Food Court is a philosophical diary of eating out. In this short essay, traditional and industrial dishes serve as a starting point for exploring the tension between authenticity and fast food — from Big Macs, pizzas and ramen to Starbucks, croissants and artisanal ice cream.
In the book, I retrace my culinary wanderings in Paris and beyond, revisiting the industrial flavors of my childhood and my experience working in digital food platforms. Through these stories, analyses, and 3D illustrations, I invite the reader to deconstruct the modern myths that fill our plates.
Aire de restauration est un journal intime et philosophique consacré à la restauration. Dans ce court essai, les plats traditionnels et industriels servent de point de départ à une réflexion sur la tension entre authenticité et fast-food — des Big Macs, pizzas et ramen aux Starbucks, croissants et glaces artisanales.
J’y retrace mes errances culinaires à Paris et au-delà, revisite les saveurs industrielles de mon enfance ainsi que mon expérience au sein des plateformes numériques de restauration. À travers ces récits, analyses et illustrations 3D, j’invite le lecteur à déconstruire les mythes modernes qui peuplent nos assiettes.

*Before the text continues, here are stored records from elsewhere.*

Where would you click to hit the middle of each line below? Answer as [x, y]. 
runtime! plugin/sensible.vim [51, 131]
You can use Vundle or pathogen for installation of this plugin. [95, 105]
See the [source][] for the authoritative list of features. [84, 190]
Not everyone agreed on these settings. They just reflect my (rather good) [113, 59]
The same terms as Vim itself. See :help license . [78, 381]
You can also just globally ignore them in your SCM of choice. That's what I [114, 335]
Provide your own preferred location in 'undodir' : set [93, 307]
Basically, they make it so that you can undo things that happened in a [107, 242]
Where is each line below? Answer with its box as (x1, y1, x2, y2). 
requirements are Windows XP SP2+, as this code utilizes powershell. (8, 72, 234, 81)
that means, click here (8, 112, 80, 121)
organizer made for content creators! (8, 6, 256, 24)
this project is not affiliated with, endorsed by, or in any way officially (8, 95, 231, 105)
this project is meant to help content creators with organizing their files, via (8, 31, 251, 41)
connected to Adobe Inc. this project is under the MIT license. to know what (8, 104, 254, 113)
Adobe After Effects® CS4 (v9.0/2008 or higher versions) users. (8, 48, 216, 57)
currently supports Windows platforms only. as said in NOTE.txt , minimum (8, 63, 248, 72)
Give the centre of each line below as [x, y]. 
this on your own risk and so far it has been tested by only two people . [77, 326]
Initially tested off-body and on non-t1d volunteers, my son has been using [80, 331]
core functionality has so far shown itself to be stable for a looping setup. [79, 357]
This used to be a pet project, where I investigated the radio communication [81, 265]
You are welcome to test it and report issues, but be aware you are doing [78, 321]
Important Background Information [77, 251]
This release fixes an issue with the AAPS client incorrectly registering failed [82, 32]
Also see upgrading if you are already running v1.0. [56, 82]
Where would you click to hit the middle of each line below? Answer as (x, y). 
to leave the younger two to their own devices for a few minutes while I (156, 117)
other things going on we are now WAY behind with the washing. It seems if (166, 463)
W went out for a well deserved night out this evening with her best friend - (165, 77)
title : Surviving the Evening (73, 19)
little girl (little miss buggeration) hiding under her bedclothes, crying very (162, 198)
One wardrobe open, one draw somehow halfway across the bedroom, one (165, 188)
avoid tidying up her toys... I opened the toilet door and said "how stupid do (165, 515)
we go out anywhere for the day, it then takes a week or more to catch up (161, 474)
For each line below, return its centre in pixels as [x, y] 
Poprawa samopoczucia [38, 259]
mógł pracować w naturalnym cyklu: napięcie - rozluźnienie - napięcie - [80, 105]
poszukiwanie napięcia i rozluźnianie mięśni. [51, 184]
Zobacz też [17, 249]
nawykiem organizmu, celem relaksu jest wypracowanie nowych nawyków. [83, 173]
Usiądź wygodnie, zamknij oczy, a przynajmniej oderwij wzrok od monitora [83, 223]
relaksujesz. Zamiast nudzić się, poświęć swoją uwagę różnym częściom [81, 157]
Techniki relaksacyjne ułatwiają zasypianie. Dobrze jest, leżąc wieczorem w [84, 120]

Food Court is food for thought for anyone interested in postmodern philosophy and the anthropology of food.
Aire de restauration se présente comme une nourriture intellectuelle pour quiconque s’intéresse à la philosophie postmoderne et à l’anthropologie de l’alimentation.
« Brief, witty, and nicely put. »
« C’est court, c’est drôle et c’est bien tourné. »
Dominique Desjeux, Professor Emeritus of Anthropology at Université de Paris-cité, Sorbonne humanities
The Book in Five Questions
Is fast food the enemy of gastronomy?
The book suggests that the familiar opposition may be more symbolic than structural. Fast food and haute cuisine operate through similar principles of organisation, yet we maintain the illusion of difference because it sustains cultural comfort. The boundary feels reassuring, even if its foundations are less solid than they appear.
Is industrial food good or evil?
Industrial food, as the book presents it, unsettles the romantic narratives we attach to eating. It persists beneath our ideals, quietly shaping daily life while resisting the mythologies we prefer. Seeing it without moral filters opens a space where its social role, its compromises, and its quiet efficiencies come into view.

What is authenticity?
Authenticity emerges in the book as something fluid—less a fixed origin than a story shaped by memory, marketing, and social position. It becomes a moving construct that reveals as much about our aspirations and anxieties as about the food itself, inviting us to rethink what we expect authenticity to guarantee.
What is the impact of digital technology?
Digital technology reshapes food by surrounding it with layers of representation that influence how it is produced and perceived. Images, algorithms, and platforms create a heightened version of reality where food circulates as both nourishment and spectacle, blurring the line between the dish and the idea of the dish.
Do contemporary food trends deepen reality or fabricate illusions?
The book shows how many modern food spaces create a choreographed sense of diversity and discovery. These curated environments offer pleasure and novelty, yet they also smooth over the complexities and labour that sustain them, leaving us in a space where the experience can feel vivid without being entirely real.